[Dataset entries]
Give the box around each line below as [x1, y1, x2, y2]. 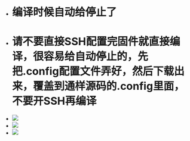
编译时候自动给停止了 [11, 5, 117, 19]
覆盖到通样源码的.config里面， [32, 80, 185, 93]
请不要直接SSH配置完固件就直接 [11, 35, 170, 48]
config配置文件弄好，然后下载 [26, 65, 174, 78]
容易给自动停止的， [43, 50, 138, 63]
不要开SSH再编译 [11, 95, 97, 108]
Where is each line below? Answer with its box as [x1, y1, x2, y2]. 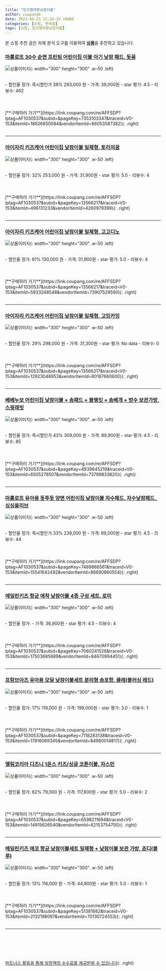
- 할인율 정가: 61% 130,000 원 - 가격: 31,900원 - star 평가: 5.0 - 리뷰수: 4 [5, 256, 148, 262]
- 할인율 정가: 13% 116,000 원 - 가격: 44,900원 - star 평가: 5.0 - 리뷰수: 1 [5, 881, 147, 887]
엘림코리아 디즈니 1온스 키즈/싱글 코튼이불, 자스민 [5, 761, 115, 768]
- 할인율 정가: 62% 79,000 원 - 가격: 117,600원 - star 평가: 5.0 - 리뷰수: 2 [5, 789, 148, 795]
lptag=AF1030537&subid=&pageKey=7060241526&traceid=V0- [5, 648, 134, 654]
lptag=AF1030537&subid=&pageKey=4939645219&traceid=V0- [5, 466, 134, 472]
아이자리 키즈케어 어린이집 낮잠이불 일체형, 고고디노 [5, 228, 120, 235]
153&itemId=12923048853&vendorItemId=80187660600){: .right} [5, 373, 138, 379]
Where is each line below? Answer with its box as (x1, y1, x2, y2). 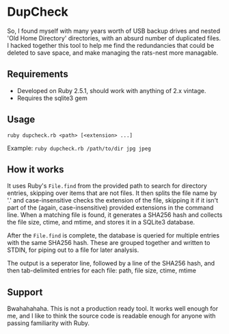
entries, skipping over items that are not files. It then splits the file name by (7, 189, 217, 197)
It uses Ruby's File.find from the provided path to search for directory (7, 182, 207, 190)
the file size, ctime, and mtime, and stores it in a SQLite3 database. (7, 218, 196, 227)
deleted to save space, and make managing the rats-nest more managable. (7, 49, 219, 57)
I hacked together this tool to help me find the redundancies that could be (7, 41, 215, 49)
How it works (7, 164, 64, 175)
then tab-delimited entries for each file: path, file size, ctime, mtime (7, 266, 197, 274)
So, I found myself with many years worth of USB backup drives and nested (7, 27, 221, 35)
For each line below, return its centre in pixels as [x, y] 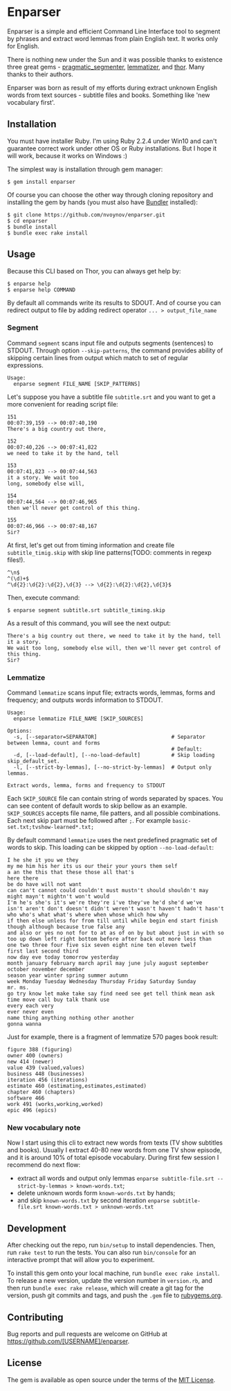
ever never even [30, 1012]
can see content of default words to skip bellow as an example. [97, 806]
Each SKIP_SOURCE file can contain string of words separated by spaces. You [115, 799]
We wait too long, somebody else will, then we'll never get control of [114, 648]
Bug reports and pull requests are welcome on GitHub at [87, 1334]
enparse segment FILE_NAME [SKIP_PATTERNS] [77, 384]
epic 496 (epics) [32, 1111]
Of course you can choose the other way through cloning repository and [110, 194]
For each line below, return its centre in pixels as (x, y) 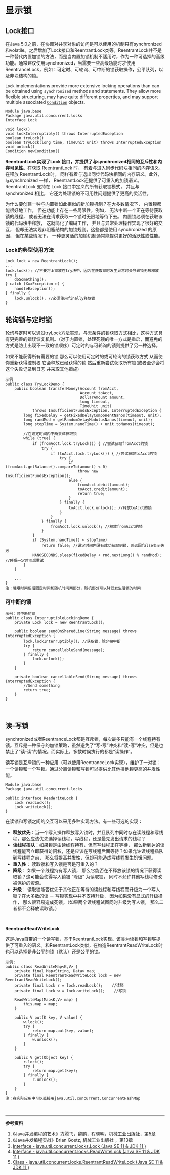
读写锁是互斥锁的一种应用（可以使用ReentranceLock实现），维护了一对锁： (83, 763)
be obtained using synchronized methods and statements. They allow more (83, 91)
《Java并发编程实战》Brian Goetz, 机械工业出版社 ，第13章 (73, 1140)
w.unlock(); (45, 1040)
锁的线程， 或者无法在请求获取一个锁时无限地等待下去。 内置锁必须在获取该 (84, 217)
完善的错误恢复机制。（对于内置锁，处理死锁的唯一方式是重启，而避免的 (88, 339)
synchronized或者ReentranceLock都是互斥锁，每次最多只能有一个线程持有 (83, 739)
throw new (88, 471)
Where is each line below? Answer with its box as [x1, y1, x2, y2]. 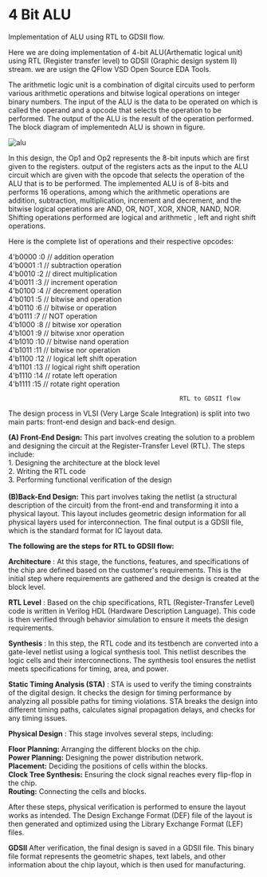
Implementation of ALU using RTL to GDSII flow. [8, 32, 166, 41]
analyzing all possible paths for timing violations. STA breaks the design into [8, 696, 258, 705]
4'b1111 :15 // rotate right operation [8, 379, 120, 389]
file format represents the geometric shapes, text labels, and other [8, 851, 226, 861]
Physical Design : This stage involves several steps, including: [8, 729, 214, 738]
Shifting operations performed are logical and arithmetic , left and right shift [8, 212, 257, 222]
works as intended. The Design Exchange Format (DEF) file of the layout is [8, 810, 253, 820]
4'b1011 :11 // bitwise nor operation [8, 345, 121, 354]
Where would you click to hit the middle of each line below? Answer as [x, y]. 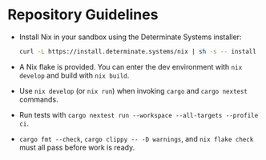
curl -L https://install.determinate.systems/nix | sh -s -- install [138, 51]
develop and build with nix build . [74, 75]
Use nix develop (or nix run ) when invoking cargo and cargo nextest [133, 90]
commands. [38, 99]
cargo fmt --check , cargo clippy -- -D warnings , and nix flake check [136, 138]
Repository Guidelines [83, 15]
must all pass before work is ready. [77, 147]
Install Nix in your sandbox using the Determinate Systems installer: [130, 37]
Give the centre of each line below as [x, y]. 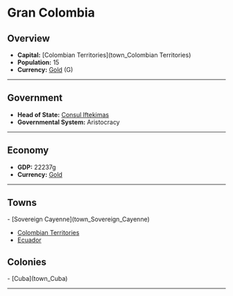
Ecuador [29, 240]
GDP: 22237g [37, 167]
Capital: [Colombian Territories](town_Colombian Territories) [104, 55]
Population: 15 [38, 62]
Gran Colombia [51, 13]
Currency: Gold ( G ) [45, 70]
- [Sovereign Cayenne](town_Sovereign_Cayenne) [79, 219]
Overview [29, 38]
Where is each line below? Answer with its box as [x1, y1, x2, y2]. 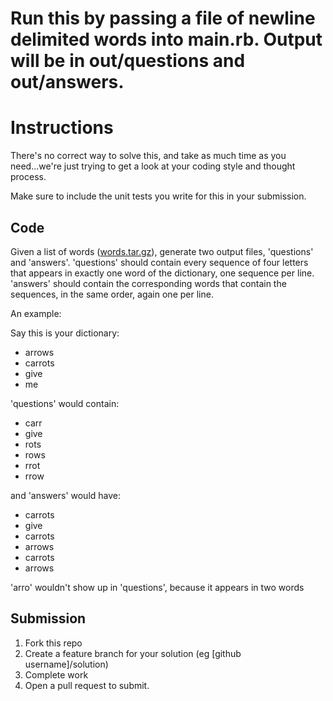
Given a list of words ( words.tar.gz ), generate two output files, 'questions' [10, 245, 314, 257]
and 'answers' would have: [10, 489, 122, 501]
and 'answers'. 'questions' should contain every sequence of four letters [10, 256, 309, 268]
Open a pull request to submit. [24, 679, 150, 691]
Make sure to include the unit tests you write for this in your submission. [10, 190, 307, 202]
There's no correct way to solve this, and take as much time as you [10, 150, 287, 162]
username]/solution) [24, 658, 109, 670]
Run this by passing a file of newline [10, 7, 316, 30]
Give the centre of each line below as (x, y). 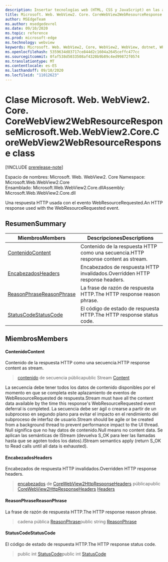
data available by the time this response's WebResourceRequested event (80, 403)
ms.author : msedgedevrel (31, 24)
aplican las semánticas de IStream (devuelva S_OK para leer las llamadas (80, 436)
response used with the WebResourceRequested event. (62, 208)
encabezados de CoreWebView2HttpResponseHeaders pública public (89, 484)
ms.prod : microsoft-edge (31, 38)
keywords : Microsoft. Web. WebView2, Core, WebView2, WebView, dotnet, (81, 47)
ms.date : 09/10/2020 (27, 29)
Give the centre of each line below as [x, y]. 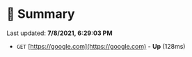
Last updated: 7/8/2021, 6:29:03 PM [59, 33]
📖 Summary [41, 14]
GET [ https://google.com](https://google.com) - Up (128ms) [101, 46]
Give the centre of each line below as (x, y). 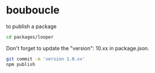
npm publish (21, 64)
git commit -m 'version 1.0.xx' (46, 59)
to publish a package (31, 26)
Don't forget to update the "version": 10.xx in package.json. (78, 48)
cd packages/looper (30, 37)
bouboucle (33, 10)
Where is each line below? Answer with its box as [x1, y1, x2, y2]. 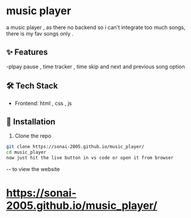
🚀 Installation [6, 117, 56, 127]
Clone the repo [14, 132, 52, 140]
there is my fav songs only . [6, 30, 74, 37]
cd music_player [6, 149, 46, 155]
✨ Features [6, 47, 48, 57]
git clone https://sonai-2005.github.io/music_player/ [6, 144, 145, 150]
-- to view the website [6, 166, 61, 172]
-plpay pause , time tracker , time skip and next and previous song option [6, 63, 185, 70]
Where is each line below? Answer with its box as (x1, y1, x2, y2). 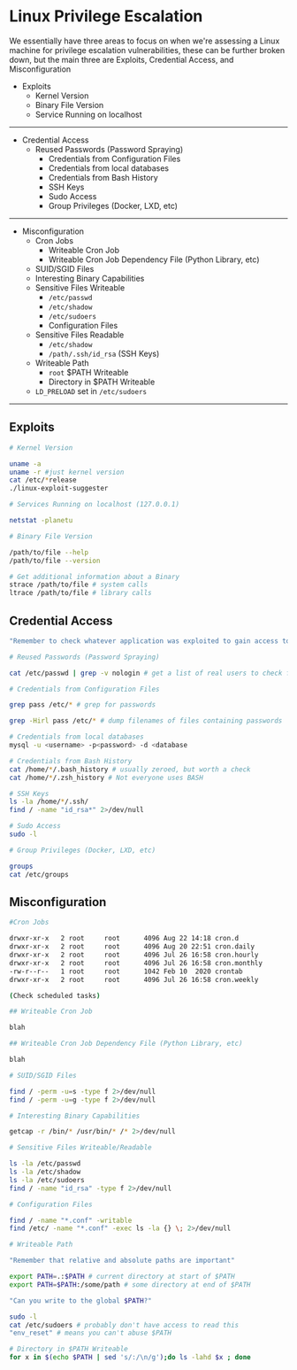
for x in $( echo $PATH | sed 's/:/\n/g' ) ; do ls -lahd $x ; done (9, 1353, 251, 1362)
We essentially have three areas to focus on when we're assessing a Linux (9, 35, 280, 46)
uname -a (9, 459, 42, 468)
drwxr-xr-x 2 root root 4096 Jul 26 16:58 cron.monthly (9, 958, 263, 967)
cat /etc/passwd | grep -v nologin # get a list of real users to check (9, 669, 283, 677)
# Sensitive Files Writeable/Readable (9, 1143, 152, 1152)
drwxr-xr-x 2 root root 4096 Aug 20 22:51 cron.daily (9, 942, 255, 951)
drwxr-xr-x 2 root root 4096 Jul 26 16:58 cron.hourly (9, 950, 259, 959)
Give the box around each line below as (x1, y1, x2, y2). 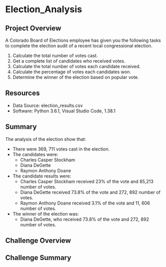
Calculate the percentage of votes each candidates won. (12, 69, 131, 75)
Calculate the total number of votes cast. (12, 52, 98, 58)
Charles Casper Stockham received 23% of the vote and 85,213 (20, 178, 154, 184)
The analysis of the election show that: (5, 136, 86, 142)
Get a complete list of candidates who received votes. (12, 58, 125, 64)
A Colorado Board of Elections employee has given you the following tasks (5, 37, 161, 43)
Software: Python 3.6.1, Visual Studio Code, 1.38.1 (12, 108, 116, 114)
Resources (5, 89, 40, 98)
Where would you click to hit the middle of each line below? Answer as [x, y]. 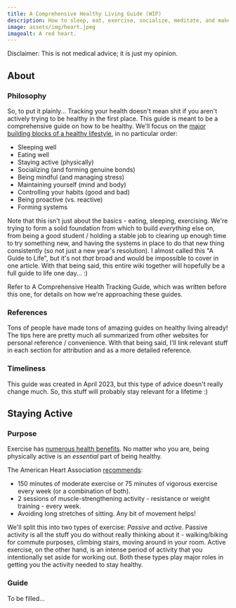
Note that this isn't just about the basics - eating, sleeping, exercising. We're [118, 221]
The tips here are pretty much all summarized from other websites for [108, 335]
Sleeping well [37, 147]
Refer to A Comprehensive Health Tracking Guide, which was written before [117, 287]
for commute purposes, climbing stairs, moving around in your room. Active [117, 542]
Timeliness [27, 368]
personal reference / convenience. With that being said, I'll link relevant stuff [118, 343]
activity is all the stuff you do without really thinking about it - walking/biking [118, 535]
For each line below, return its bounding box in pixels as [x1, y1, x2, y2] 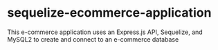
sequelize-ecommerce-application [7, 5, 212, 21]
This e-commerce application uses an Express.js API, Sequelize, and [7, 28, 203, 36]
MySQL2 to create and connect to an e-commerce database [7, 35, 179, 43]

→ **Activity**
Transcribe the lines above exactly, beginning at the one with "How it works (7, 164, 64, 175)" and ending at the one with "can see content". Include both; exclude the pictures.

→ **Output of the exercise**
How it works (7, 164, 64, 175)
then tab-delimited entries for each file: path, file size, ctime, mtime (7, 266, 197, 274)
So, I found myself with many years worth of USB backup drives and nested (7, 27, 221, 35)
For each line below, return its centre in pixels as [x, y] 
ever never even [30, 1012]
can see content of default words to skip bellow as an example. [97, 806]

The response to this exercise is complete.